All end up being charged the same as if it were ordinary insurance. insurance policies which cost more than anyone could afford are unlikely to be used
There is no way to stop this except to avoid fully free markets. If health insurers were not allowed to raise premiums or reject applicants on the way, you could guarantee that everybody was covered, regardless of how much they paid.
You’ve implied that we’ll cover this risk, and everybody has to bear the costs. This is a kind of levy, so it can happen as seen before, with private insurers being obligated to pay or anything else is a shared responsibility with no individuals having to pay. It all depends on the circumstances.

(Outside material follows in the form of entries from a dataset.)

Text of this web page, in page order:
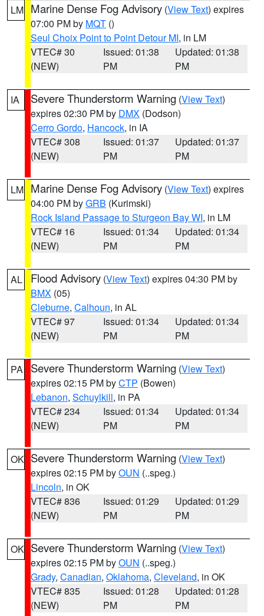
LM Marine Dense Fog Advisory (View Text) expires
07:00 PM by MQT ()
Seul Choix Point to Point Detour MI, in LM
VTEC# 30
(NEW)
Issued: 01:38
PM
Updated: 01:38
PM
IA Severe Thunderstorm Warning (View Text)
expires 02:30 PM by DMX (Dodson)
Cerro Gordo, Hancock, in IA
VTEC# 308
(NEW)
Issued: 01:37
PM
Updated: 01:37
PM
LM Marine Dense Fog Advisory (View Text) expires
04:00 PM byGRB (Kurimski)
Rock Island Passage to Sturgeon Bay WI, in LM
VTEC# 16
(NEW)
Issued: 01:34
PM
Updated: 01:34
PM
AL Flood Advisory (View Text) expires 04:30 PM by
BMX (05)
Cleburne, Calhoun, in AL
VTEC# 97
(NEW)
Issued: 01:34
PM
Updated: 01:34
PM
PA Severe Thunderstorm Warning (View Text)
expires 02:15 PM byCTP (Bowen)
Lebanon, Schuylkill, in PA
VTEC# 234
(NEW)
Issued: 01:34
PM
Updated: 01:34
PM
OK Severe Thunderstorm Warning (View Text)
expires 02:15 PM byOUN (..speg.)
Lincoln, in OK
VTEC# 836
(NEW)
Issued: 01:29
PM
Updated: 01:29
PM
OK Severe Thunderstorm Warning (View Text)
expires 02:15 PM byOUN (..speg.)
Grady, Canadian, Oklahoma, Cleveland, in OK
VTEC# 835
(NEW)
Issued: 01:28
PM
Updated: 01:28
PM
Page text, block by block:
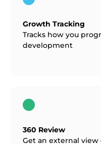
Growth Tracking
Tracks how you
development
360 Review
Get an external
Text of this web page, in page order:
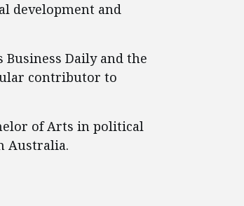
development and
Business Daily and the
contributor to
of Arts in political
Australia.
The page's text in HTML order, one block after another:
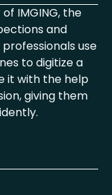
IMGING, the
and
use
to digitize a
it with the help
giving them
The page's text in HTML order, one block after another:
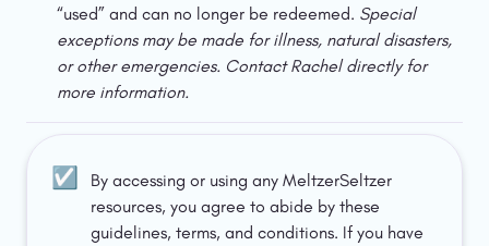
“used” and can no longer be redeemed. Special
exceptions may be made for illness, natural disasters,
or other emergencies. Contact Rachel directly for
more information.
☑️
By accessing or using any MeltzerSeltzer
resources, you agree to abide by these
guidelines, terms, and conditions. If you have
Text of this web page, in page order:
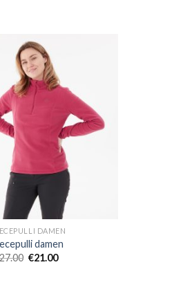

The upshot is this: catastrophe insurance (which imposes huge financial burdens on everyone) shifts to time-limited insurance (when it’s determined a person’s risk). If the total cost of coverage is higher than what people could afford — like cancer care or injury liability — then the risk will no longer be covered.” Rather than increasing everyone’s premiums to help cover this (we couldn’t even call it “insurance” Insurance” anymore), we must decide that payment is only going to be used for social decisions. It translates to “everyone is helping to pay for something when they get something back from Y.”
When people have something they’d like to protect against, they consider it extremely unlikely to think about it in the same way we think of tax terms. Do you think it’s worthwhile?” Who will pay for the costs? Who will get the benefits? Do you want to pay more for insurance premiums or taxes? For any catastrophe insurance, whenever we think we have found a way to segregate the risk, we must ask this question: If it fails, will it break the group?